■ **Description of the task**
Nothing but the images is to be left out of your exact copy of the entries.

#####

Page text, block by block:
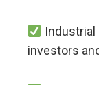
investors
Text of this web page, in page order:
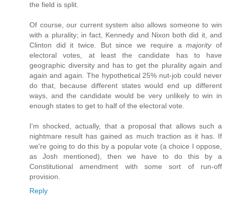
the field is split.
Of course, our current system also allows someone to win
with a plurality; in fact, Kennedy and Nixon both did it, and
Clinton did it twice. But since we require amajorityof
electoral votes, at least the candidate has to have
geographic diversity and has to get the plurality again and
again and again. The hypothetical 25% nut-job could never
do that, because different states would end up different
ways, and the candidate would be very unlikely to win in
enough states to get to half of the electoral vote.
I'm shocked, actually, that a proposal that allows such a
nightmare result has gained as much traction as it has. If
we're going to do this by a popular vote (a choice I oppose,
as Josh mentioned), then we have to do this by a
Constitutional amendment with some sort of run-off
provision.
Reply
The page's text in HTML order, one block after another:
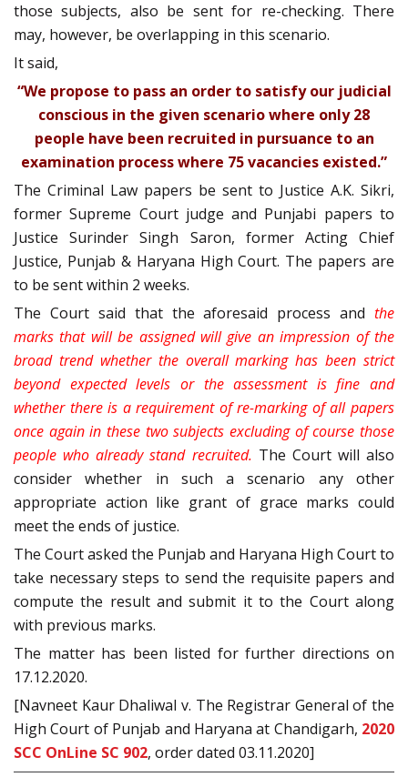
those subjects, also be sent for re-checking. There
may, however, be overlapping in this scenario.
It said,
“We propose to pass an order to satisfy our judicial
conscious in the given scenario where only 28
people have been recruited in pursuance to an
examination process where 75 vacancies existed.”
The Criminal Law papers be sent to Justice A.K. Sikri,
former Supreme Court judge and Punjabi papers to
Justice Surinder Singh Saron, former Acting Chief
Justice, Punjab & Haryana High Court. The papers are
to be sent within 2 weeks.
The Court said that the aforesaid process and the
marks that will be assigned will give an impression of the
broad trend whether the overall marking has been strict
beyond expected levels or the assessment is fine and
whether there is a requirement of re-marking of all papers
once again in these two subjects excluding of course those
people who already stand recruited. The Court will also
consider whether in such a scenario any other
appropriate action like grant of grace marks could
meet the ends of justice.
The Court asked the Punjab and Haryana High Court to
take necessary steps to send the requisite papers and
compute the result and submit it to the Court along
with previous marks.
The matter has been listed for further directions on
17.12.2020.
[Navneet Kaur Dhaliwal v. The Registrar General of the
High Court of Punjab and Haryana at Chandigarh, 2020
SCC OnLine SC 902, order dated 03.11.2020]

#####

■ **Response for this exercise**
Page text, block by block:
investors
Text of this web page, in page order:
the field is split.
Of course, our current system also allows someone to win
with a plurality; in fact, Kennedy and Nixon both did it, and
Clinton did it twice. But since we require amajorityof
electoral votes, at least the candidate has to have
geographic diversity and has to get the plurality again and
again and again. The hypothetical 25% nut-job could never
do that, because different states would end up different
ways, and the candidate would be very unlikely to win in
enough states to get to half of the electoral vote.
I'm shocked, actually, that a proposal that allows such a
nightmare result has gained as much traction as it has. If
we're going to do this by a popular vote (a choice I oppose,
as Josh mentioned), then we have to do this by a
Constitutional amendment with some sort of run-off
provision.
Reply
The page's text in HTML order, one block after another:
those subjects, also be sent for re-checking. There
may, however, be overlapping in this scenario.
It said,
“We propose to pass an order to satisfy our judicial
conscious in the given scenario where only 28
people have been recruited in pursuance to an
examination process where 75 vacancies existed.”
The Criminal Law papers be sent to Justice A.K. Sikri,
former Supreme Court judge and Punjabi papers to
Justice Surinder Singh Saron, former Acting Chief
Justice, Punjab & Haryana High Court. The papers are
to be sent within 2 weeks.
The Court said that the aforesaid process and the
marks that will be assigned will give an impression of the
broad trend whether the overall marking has been strict
beyond expected levels or the assessment is fine and
whether there is a requirement of re-marking of all papers
once again in these two subjects excluding of course those
people who already stand recruited. The Court will also
consider whether in such a scenario any other
appropriate action like grant of grace marks could
meet the ends of justice.
The Court asked the Punjab and Haryana High Court to
take necessary steps to send the requisite papers and
compute the result and submit it to the Court along
with previous marks.
The matter has been listed for further directions on
17.12.2020.
[Navneet Kaur Dhaliwal v. The Registrar General of the
High Court of Punjab and Haryana at Chandigarh, 2020
SCC OnLine SC 902, order dated 03.11.2020]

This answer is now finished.